At last, in the time of Henry, King of England, while Alexander, King of the Scots, was reigning in Scotia, God sent to the people David, brother german of the Scots King, to be their prince and leader, "to correct their shameless and wicked vices and curb their insolent pride." Towards this purpose David, by the aid of his nobles and clergy, chose as bishop, John, "a religious man who had educated him and had vowed not without effect that his life should be devoted to God." Unwilling to accept the charge, on account of the savage state of the unhappy people, John was consecrated by Pope Paschal against his will, but being accepted by the inhabitants and welcomed by the prince and nobles of the kingdom, he assumed the charge and succeeded in spreading abroad the Gospel throughout the Cumbrian diocese.

It is then related that David, chiefly from love to God, but partly through exhortation of the bishop, caused inquiry to be made concerning the lands pertaining to the church of Glasgow, in each of the provinces of Cumbria which were under his dominion and rule, "for he did not rule over the whole of Cumbria," [See preceding note.] so that there might be left to future generations a certification of those possessions which "of old" the church had held.
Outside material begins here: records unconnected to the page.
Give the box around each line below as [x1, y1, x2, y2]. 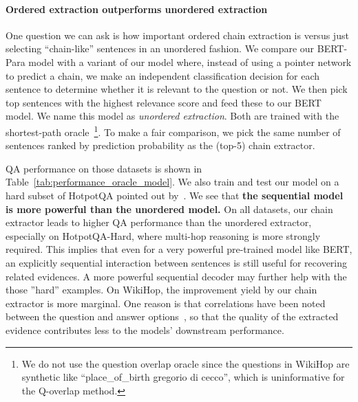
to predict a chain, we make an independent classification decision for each [6, 68, 320, 82]
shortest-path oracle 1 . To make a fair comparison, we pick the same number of [6, 122, 341, 139]
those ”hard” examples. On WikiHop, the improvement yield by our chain [6, 282, 317, 297]
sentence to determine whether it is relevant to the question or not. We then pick [6, 82, 348, 96]
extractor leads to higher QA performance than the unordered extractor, [6, 215, 312, 230]
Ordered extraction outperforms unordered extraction [6, 1, 268, 16]
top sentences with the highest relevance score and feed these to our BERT [6, 95, 322, 109]
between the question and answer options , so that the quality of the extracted [6, 309, 339, 324]
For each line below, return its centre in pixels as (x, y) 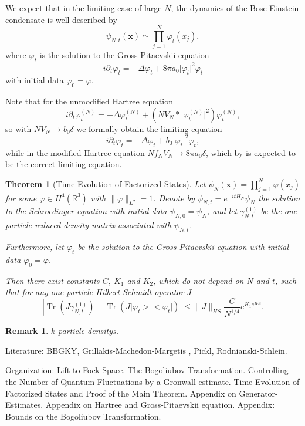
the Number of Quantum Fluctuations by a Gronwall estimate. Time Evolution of (152, 382)
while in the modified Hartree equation (75, 152)
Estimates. (24, 405)
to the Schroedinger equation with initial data (86, 211)
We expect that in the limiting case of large (84, 8)
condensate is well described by (61, 19)
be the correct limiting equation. (64, 164)
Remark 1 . (27, 331)
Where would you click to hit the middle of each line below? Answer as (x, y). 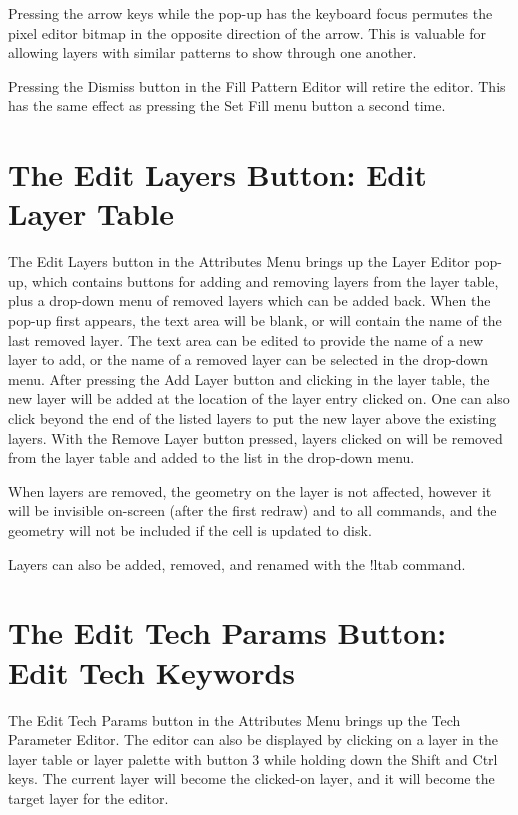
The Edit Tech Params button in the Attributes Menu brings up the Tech (234, 719)
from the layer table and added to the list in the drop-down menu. (211, 457)
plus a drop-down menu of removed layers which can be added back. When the (249, 300)
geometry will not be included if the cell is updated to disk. (190, 530)
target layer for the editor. (88, 797)
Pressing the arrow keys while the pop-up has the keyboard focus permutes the (250, 13)
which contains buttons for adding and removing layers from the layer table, (265, 280)
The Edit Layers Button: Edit (217, 174)
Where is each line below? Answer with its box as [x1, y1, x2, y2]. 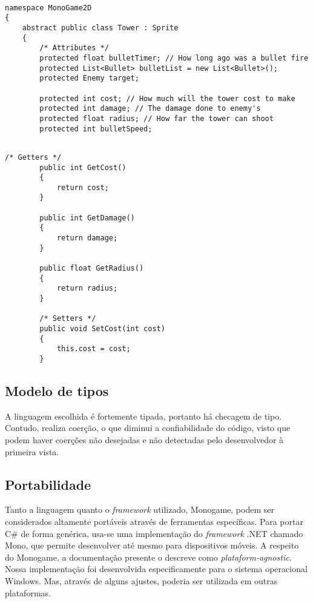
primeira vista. [5, 445, 59, 458]
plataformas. [5, 586, 51, 599]
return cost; [56, 183, 109, 192]
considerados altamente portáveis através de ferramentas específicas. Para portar [5, 515, 303, 527]
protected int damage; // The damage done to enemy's [39, 104, 261, 113]
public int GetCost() [39, 163, 127, 172]
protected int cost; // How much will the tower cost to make [39, 94, 295, 103]
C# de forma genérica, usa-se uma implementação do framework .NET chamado [5, 527, 303, 539]
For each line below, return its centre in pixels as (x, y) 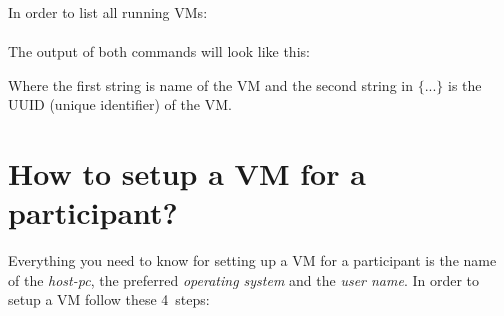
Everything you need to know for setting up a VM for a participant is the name (252, 260)
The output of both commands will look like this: (159, 51)
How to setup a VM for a (187, 173)
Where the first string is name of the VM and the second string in (210, 84)
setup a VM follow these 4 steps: (109, 299)
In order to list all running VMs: (108, 12)
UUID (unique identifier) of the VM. (120, 104)
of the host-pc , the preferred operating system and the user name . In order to (244, 279)
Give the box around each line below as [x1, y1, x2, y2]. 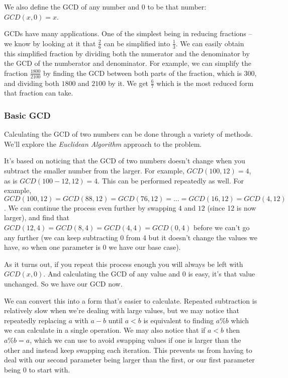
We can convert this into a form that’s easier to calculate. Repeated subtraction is [4, 295, 257, 306]
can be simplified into [104, 38, 170, 48]
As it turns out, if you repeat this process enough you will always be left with [4, 258, 243, 269]
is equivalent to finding [143, 315, 214, 325]
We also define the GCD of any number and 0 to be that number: [4, 2, 207, 12]
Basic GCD [4, 109, 51, 121]
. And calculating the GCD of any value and [43, 268, 180, 279]
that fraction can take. [4, 87, 73, 98]
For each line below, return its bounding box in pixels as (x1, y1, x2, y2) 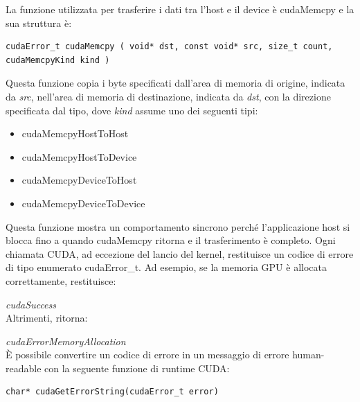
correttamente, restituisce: (6, 273, 116, 288)
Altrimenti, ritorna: (6, 311, 88, 325)
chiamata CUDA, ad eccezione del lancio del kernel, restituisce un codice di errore (6, 246, 354, 261)
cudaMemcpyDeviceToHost (21, 173, 137, 187)
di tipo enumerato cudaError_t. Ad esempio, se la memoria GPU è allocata (6, 260, 327, 274)
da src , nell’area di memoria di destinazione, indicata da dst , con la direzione (6, 89, 331, 103)
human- (292, 347, 325, 362)
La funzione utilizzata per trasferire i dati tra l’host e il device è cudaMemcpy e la (6, 2, 354, 16)
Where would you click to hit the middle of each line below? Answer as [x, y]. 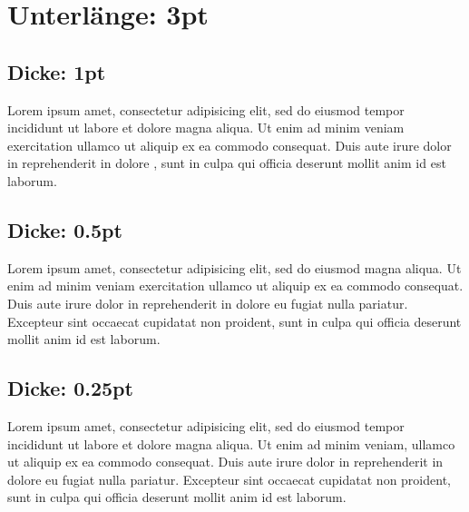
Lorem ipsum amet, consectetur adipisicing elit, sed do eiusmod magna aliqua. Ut [234, 267]
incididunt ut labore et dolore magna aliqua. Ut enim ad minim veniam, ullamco [231, 443]
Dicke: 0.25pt [70, 388]
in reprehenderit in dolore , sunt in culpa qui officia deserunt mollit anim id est [227, 163]
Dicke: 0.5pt [65, 229]
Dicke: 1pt [57, 71]
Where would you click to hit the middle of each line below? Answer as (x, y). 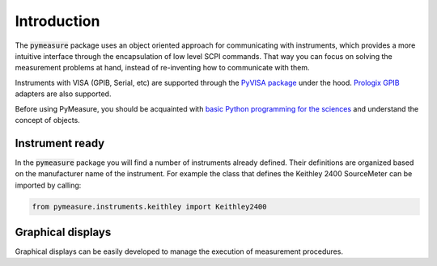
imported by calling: (48, 185)
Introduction (57, 21)
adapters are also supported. (63, 94)
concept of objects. (47, 120)
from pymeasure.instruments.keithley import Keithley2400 (149, 207)
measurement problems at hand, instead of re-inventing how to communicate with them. (163, 68)
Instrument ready (60, 143)
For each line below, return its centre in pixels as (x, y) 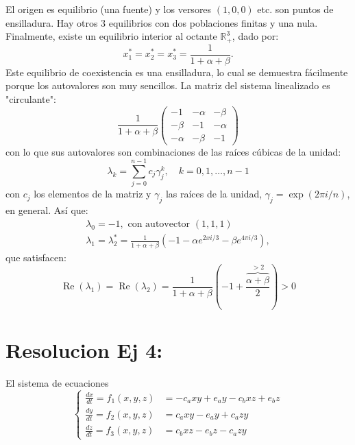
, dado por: (255, 36)
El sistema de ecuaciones (57, 383)
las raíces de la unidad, (214, 194)
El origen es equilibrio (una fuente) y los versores (109, 9)
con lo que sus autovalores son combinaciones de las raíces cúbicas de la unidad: (173, 151)
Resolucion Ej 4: (84, 350)
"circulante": (31, 98)
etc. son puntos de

Accordingly, by the help and counsel of the old and wise men of all Cumbria, and on the oath of four persons who are named, three of them being designated "judges in Cumbria," a list of the church's possessions, so far as these could be ascertained, was compiled. [Reg. Episc. No. i ; Inquisicio, with translation printed in Scots Lore, pp. 38-41.] Like many other church lands throughout the country at that time some of the lands contained in the list had probably passed into the hands of laymen, but if so they must to a large extent have been restored, as most of those specified can be identified among the possessions of the bishopric at a later date.

From the form of the document narrating the investigation and its result, it may be assumed that the first part of the procedure consisted in a supplication to Prince David, prepared by Bishop John, with the assistance of clerics associated with him in the reorganization of the restored see and well versed in such historical matter as was obtainable from the Annals and Chronicles then extant. On such an application a breve or order for inquiry and the gathering of evidence from the "old and wise men" throughout the several districts would naturally follow, and the scribe whose duty it was to record the verdict has summarized the statements contained in the writings placed before him as well as the result of the inquiry. It has been surmised that both the compiler of the original document and the transcriber who engrossed it in the register may have been imported clerics not familiar with the names of the churches and lands reported as belonging to the see, and that this may partly account for the difficulty now experienced in their complete identification, especially in the vicinity of Glasgow. Less difficulty is encountered in recognizing the recorded names of places in the shires of Dumfries, Selkirk, Roxburgh and Peebles, and in the landward parts of Lanarkshire, all of vital importance to the local historian.